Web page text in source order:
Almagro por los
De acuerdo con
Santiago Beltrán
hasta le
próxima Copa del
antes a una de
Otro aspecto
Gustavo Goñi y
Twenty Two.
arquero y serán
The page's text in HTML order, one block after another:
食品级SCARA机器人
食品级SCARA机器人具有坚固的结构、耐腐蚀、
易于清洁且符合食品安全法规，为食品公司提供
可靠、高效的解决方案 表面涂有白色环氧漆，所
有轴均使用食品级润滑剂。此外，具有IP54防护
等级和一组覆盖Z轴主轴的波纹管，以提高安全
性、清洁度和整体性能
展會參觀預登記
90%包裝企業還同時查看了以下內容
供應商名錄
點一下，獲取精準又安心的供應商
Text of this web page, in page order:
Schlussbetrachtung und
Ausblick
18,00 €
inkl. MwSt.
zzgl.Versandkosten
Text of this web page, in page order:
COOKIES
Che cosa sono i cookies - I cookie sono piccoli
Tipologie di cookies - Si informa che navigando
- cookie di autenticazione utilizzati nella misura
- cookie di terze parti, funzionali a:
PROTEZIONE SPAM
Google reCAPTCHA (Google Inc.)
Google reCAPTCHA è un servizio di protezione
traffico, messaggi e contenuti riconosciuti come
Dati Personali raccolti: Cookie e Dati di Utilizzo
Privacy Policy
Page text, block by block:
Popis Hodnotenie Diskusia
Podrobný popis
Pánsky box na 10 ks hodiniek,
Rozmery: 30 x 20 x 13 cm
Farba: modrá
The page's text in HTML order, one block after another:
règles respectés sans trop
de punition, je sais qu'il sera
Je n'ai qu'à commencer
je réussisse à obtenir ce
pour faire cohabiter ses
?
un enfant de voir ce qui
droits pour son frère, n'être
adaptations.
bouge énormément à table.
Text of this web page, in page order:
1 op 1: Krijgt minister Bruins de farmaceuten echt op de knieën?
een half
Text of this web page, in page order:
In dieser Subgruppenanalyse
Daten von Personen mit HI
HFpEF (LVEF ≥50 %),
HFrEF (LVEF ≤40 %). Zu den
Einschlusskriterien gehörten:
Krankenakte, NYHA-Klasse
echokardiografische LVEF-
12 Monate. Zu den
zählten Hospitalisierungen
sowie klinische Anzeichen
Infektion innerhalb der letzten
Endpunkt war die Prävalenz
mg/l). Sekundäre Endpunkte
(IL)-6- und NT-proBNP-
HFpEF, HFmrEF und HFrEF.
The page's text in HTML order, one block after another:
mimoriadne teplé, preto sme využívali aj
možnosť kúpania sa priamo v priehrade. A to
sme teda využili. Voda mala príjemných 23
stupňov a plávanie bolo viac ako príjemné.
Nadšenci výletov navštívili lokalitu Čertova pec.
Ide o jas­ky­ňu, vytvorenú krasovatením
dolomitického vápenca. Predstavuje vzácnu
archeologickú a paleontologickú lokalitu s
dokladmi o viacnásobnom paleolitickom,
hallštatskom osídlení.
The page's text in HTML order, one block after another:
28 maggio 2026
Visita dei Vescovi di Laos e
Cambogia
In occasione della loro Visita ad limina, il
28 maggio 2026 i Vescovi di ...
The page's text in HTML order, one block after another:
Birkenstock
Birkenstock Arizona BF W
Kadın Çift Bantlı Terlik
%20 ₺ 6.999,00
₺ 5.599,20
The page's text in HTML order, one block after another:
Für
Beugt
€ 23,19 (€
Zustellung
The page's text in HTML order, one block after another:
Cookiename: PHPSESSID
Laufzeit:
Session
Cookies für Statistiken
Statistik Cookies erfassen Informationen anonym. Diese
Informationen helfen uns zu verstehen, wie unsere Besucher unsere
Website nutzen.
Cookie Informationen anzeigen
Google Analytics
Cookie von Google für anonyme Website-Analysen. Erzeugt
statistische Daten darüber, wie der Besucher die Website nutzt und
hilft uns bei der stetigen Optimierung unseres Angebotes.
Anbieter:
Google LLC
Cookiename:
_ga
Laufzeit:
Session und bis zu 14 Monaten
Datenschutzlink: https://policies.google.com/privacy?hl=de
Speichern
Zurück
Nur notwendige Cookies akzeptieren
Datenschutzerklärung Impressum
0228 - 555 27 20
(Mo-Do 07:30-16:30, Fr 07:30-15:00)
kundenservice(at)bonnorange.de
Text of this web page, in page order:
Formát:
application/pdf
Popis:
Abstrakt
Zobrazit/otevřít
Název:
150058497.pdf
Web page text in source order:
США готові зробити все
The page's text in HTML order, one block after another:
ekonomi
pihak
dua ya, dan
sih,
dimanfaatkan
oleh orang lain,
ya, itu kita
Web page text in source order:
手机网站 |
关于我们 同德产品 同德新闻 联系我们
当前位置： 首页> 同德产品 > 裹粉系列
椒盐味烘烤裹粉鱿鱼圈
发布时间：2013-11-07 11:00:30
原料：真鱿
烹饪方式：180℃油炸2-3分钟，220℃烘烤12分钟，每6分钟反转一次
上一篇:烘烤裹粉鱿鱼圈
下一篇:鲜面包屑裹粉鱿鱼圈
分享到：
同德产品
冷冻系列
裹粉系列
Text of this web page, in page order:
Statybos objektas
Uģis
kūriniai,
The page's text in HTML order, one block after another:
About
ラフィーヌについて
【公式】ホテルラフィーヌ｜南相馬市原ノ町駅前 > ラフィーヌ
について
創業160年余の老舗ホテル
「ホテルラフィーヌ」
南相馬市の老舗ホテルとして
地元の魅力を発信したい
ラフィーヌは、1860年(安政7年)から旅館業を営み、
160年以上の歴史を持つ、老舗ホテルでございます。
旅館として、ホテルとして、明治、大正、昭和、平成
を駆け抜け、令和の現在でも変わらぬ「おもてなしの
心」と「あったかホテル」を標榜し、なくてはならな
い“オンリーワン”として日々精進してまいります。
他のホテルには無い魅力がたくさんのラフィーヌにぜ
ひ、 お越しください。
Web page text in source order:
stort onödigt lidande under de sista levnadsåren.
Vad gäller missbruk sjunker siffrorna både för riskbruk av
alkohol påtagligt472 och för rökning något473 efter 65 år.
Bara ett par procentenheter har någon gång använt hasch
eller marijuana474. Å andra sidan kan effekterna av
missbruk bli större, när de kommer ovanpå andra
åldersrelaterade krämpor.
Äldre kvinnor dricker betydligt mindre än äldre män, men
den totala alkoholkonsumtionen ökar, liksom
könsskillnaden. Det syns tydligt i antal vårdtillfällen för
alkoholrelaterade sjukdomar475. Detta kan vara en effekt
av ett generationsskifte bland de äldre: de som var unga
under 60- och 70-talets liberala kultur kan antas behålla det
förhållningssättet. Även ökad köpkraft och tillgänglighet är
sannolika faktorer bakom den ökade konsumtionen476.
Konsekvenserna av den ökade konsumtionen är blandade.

__________________________________________________

▸ **TASK INSTRUCTIONS**
Set down the preceding data verbatim. Every line belongs in the copy.

▸ **ANSWER SECTION**
Web page text in source order:
Almagro por los
De acuerdo con
Santiago Beltrán
hasta le
próxima Copa del
antes a una de
Otro aspecto
Gustavo Goñi y
Twenty Two.
arquero y serán
The page's text in HTML order, one block after another:
食品级SCARA机器人
食品级SCARA机器人具有坚固的结构、耐腐蚀、
易于清洁且符合食品安全法规，为食品公司提供
可靠、高效的解决方案 表面涂有白色环氧漆，所
有轴均使用食品级润滑剂。此外，具有IP54防护
等级和一组覆盖Z轴主轴的波纹管，以提高安全
性、清洁度和整体性能
展會參觀預登記
90%包裝企業還同時查看了以下內容
供應商名錄
點一下，獲取精準又安心的供應商
Text of this web page, in page order:
Schlussbetrachtung und
Ausblick
18,00 €
inkl. MwSt.
zzgl.Versandkosten
Text of this web page, in page order:
COOKIES
Che cosa sono i cookies - I cookie sono piccoli
Tipologie di cookies - Si informa che navigando
- cookie di autenticazione utilizzati nella misura
- cookie di terze parti, funzionali a:
PROTEZIONE SPAM
Google reCAPTCHA (Google Inc.)
Google reCAPTCHA è un servizio di protezione
traffico, messaggi e contenuti riconosciuti come
Dati Personali raccolti: Cookie e Dati di Utilizzo
Privacy Policy
Page text, block by block:
Popis Hodnotenie Diskusia
Podrobný popis
Pánsky box na 10 ks hodiniek,
Rozmery: 30 x 20 x 13 cm
Farba: modrá
The page's text in HTML order, one block after another:
règles respectés sans trop
de punition, je sais qu'il sera
Je n'ai qu'à commencer
je réussisse à obtenir ce
pour faire cohabiter ses
?
un enfant de voir ce qui
droits pour son frère, n'être
adaptations.
bouge énormément à table.
Text of this web page, in page order:
1 op 1: Krijgt minister Bruins de farmaceuten echt op de knieën?
een half
Text of this web page, in page order:
In dieser Subgruppenanalyse
Daten von Personen mit HI
HFpEF (LVEF ≥50 %),
HFrEF (LVEF ≤40 %). Zu den
Einschlusskriterien gehörten:
Krankenakte, NYHA-Klasse
echokardiografische LVEF-
12 Monate. Zu den
zählten Hospitalisierungen
sowie klinische Anzeichen
Infektion innerhalb der letzten
Endpunkt war die Prävalenz
mg/l). Sekundäre Endpunkte
(IL)-6- und NT-proBNP-
HFpEF, HFmrEF und HFrEF.
The page's text in HTML order, one block after another:
mimoriadne teplé, preto sme využívali aj
možnosť kúpania sa priamo v priehrade. A to
sme teda využili. Voda mala príjemných 23
stupňov a plávanie bolo viac ako príjemné.
Nadšenci výletov navštívili lokalitu Čertova pec.
Ide o jas­ky­ňu, vytvorenú krasovatením
dolomitického vápenca. Predstavuje vzácnu
archeologickú a paleontologickú lokalitu s
dokladmi o viacnásobnom paleolitickom,
hallštatskom osídlení.
The page's text in HTML order, one block after another:
28 maggio 2026
Visita dei Vescovi di Laos e
Cambogia
In occasione della loro Visita ad limina, il
28 maggio 2026 i Vescovi di ...
The page's text in HTML order, one block after another:
Birkenstock
Birkenstock Arizona BF W
Kadın Çift Bantlı Terlik
%20 ₺ 6.999,00
₺ 5.599,20
The page's text in HTML order, one block after another:
Für
Beugt
€ 23,19 (€
Zustellung
The page's text in HTML order, one block after another:
Cookiename: PHPSESSID
Laufzeit:
Session
Cookies für Statistiken
Statistik Cookies erfassen Informationen anonym. Diese
Informationen helfen uns zu verstehen, wie unsere Besucher unsere
Website nutzen.
Cookie Informationen anzeigen
Google Analytics
Cookie von Google für anonyme Website-Analysen. Erzeugt
statistische Daten darüber, wie der Besucher die Website nutzt und
hilft uns bei der stetigen Optimierung unseres Angebotes.
Anbieter:
Google LLC
Cookiename:
_ga
Laufzeit:
Session und bis zu 14 Monaten
Datenschutzlink: https://policies.google.com/privacy?hl=de
Speichern
Zurück
Nur notwendige Cookies akzeptieren
Datenschutzerklärung Impressum
0228 - 555 27 20
(Mo-Do 07:30-16:30, Fr 07:30-15:00)
kundenservice(at)bonnorange.de
Text of this web page, in page order:
Formát:
application/pdf
Popis:
Abstrakt
Zobrazit/otevřít
Název:
150058497.pdf
Web page text in source order:
США готові зробити все
The page's text in HTML order, one block after another:
ekonomi
pihak
dua ya, dan
sih,
dimanfaatkan
oleh orang lain,
ya, itu kita
Web page text in source order:
手机网站 |
关于我们 同德产品 同德新闻 联系我们
当前位置： 首页> 同德产品 > 裹粉系列
椒盐味烘烤裹粉鱿鱼圈
发布时间：2013-11-07 11:00:30
原料：真鱿
烹饪方式：180℃油炸2-3分钟，220℃烘烤12分钟，每6分钟反转一次
上一篇:烘烤裹粉鱿鱼圈
下一篇:鲜面包屑裹粉鱿鱼圈
分享到：
同德产品
冷冻系列
裹粉系列
Text of this web page, in page order:
Statybos objektas
Uģis
kūriniai,
The page's text in HTML order, one block after another:
About
ラフィーヌについて
【公式】ホテルラフィーヌ｜南相馬市原ノ町駅前 > ラフィーヌ
について
創業160年余の老舗ホテル
「ホテルラフィーヌ」
南相馬市の老舗ホテルとして
地元の魅力を発信したい
ラフィーヌは、1860年(安政7年)から旅館業を営み、
160年以上の歴史を持つ、老舗ホテルでございます。
旅館として、ホテルとして、明治、大正、昭和、平成
を駆け抜け、令和の現在でも変わらぬ「おもてなしの
心」と「あったかホテル」を標榜し、なくてはならな
い“オンリーワン”として日々精進してまいります。
他のホテルには無い魅力がたくさんのラフィーヌにぜ
ひ、 お越しください。
Web page text in source order:
stort onödigt lidande under de sista levnadsåren.
Vad gäller missbruk sjunker siffrorna både för riskbruk av
alkohol påtagligt472 och för rökning något473 efter 65 år.
Bara ett par procentenheter har någon gång använt hasch
eller marijuana474. Å andra sidan kan effekterna av
missbruk bli större, när de kommer ovanpå andra
åldersrelaterade krämpor.
Äldre kvinnor dricker betydligt mindre än äldre män, men
den totala alkoholkonsumtionen ökar, liksom
könsskillnaden. Det syns tydligt i antal vårdtillfällen för
alkoholrelaterade sjukdomar475. Detta kan vara en effekt
av ett generationsskifte bland de äldre: de som var unga
under 60- och 70-talets liberala kultur kan antas behålla det
förhållningssättet. Även ökad köpkraft och tillgänglighet är
sannolika faktorer bakom den ökade konsumtionen476.
Konsekvenserna av den ökade konsumtionen är blandade.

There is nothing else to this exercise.